EXERCISE MATERIALS »
[Start of Attachment]

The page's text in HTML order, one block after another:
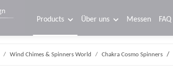
Products Über uns Messen FAQ
Wind Chimes & Spinners World Chakra Cosmo Spinners
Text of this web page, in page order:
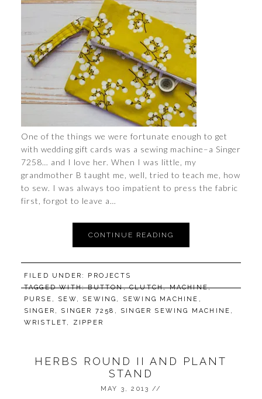
One of the things we were fortunate enough to get
with wedding gift cards was a sewing machine–a Singer
7258… and I love her. When I was little, my
grandmother B taught me, well, tried to teach me, how
to sew. I was always too impatient to press the fabric
first, forgot to leave a…
CONTINUE READING
FILED UNDER: PROJECTS
TAGGED WITH:BUTTON,CLUTCH,MACHINE,
PURSE , SEW, SEWING , SEWING MACHINE ,
SINGER , SINGER 7258 , SINGER SEWING MACHINE ,
WRISTLET, ZIPPER
HERBS ROUND II AND PLANT
STAND
MAY 3, 2013 //
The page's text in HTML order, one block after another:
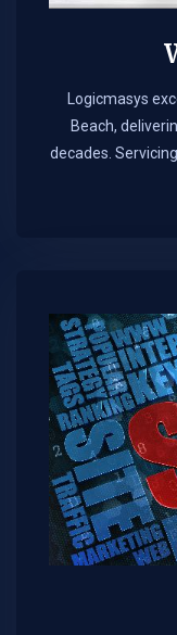
Logicmasys
Beach,
decades.
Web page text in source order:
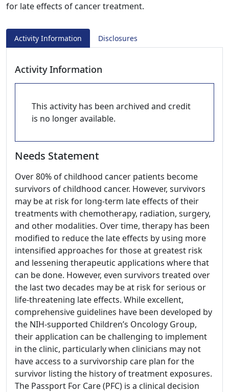
for late effects of cancer treatment.
Activity Information Disclosures
Activity Information
This activity has been archived and credit
is no longer available.
Needs Statement
Over 80% of childhood cancer patients become
survivors of childhood cancer. However, survivors
may be at risk for long-term late effects of their
treatments with chemotherapy, radiation, surgery,
and other modalities. Over time, therapy has been
modified to reduce the late effects by using more
intensified approaches for those at greatest risk
and lessening therapeutic applications where that
can be done. However, even survivors treated over
the last two decades may be at risk for serious or
life-threatening late effects. While excellent,
comprehensive guidelines have been developed by
the NIH-supported Children’s Oncology Group,
their application can be challenging to implement
in the clinic, particularly when clinicians may not
have access to a survivorship care plan for the
survivor listing the history of treatment exposures.
The Passport For Care (PFC) is a clinical decision
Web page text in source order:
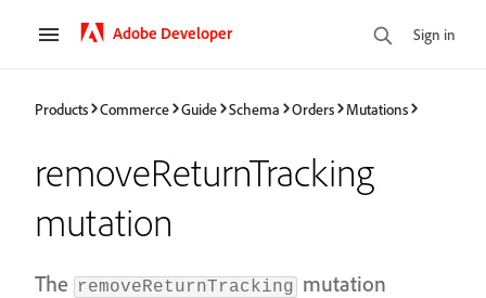
Adobe Developer Sign in
Products Commerce Guide Schema Orders Mutations
removeReturnTracking
mutation
The removeReturnTracking mutation
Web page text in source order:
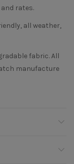
rates.
all weather,
fabric. All
manufacture
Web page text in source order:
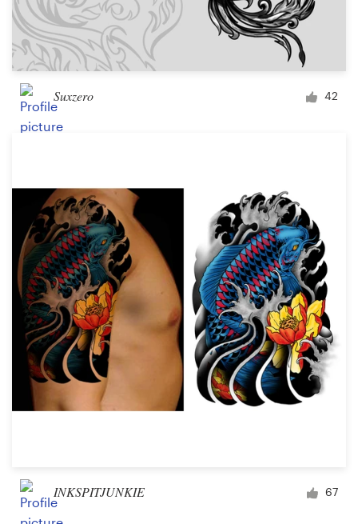
Suxzero 42
INKSPITJUNKIE 67
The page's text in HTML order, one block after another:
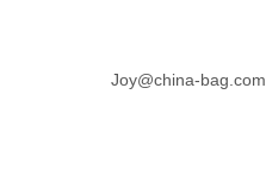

[End of Attachment]

WHAT THIS TASK INVOLVES »
Go through the entries above and write them out again exactly, images left behind.

RESPONSE AREA »
The page's text in HTML order, one block after another:
Products Über uns Messen FAQ
Wind Chimes & Spinners World Chakra Cosmo Spinners
Text of this web page, in page order:
One of the things we were fortunate enough to get
with wedding gift cards was a sewing machine–a Singer
7258… and I love her. When I was little, my
grandmother B taught me, well, tried to teach me, how
to sew. I was always too impatient to press the fabric
first, forgot to leave a…
CONTINUE READING
FILED UNDER: PROJECTS
TAGGED WITH:BUTTON,CLUTCH,MACHINE,
PURSE , SEW, SEWING , SEWING MACHINE ,
SINGER , SINGER 7258 , SINGER SEWING MACHINE ,
WRISTLET, ZIPPER
HERBS ROUND II AND PLANT
STAND
MAY 3, 2013 //
The page's text in HTML order, one block after another:
Logicmasys
Beach,
decades.
Web page text in source order:
for late effects of cancer treatment.
Activity Information Disclosures
Activity Information
This activity has been archived and credit
is no longer available.
Needs Statement
Over 80% of childhood cancer patients become
survivors of childhood cancer. However, survivors
may be at risk for long-term late effects of their
treatments with chemotherapy, radiation, surgery,
and other modalities. Over time, therapy has been
modified to reduce the late effects by using more
intensified approaches for those at greatest risk
and lessening therapeutic applications where that
can be done. However, even survivors treated over
the last two decades may be at risk for serious or
life-threatening late effects. While excellent,
comprehensive guidelines have been developed by
the NIH-supported Children’s Oncology Group,
their application can be challenging to implement
in the clinic, particularly when clinicians may not
have access to a survivorship care plan for the
survivor listing the history of treatment exposures.
The Passport For Care (PFC) is a clinical decision
Web page text in source order:
Adobe Developer Sign in
Products Commerce Guide Schema Orders Mutations
removeReturnTracking
mutation
The removeReturnTracking mutation
Web page text in source order:
rates.
all weather,
fabric. All
manufacture
Web page text in source order:
Suxzero 42
INKSPITJUNKIE 67
The page's text in HTML order, one block after another:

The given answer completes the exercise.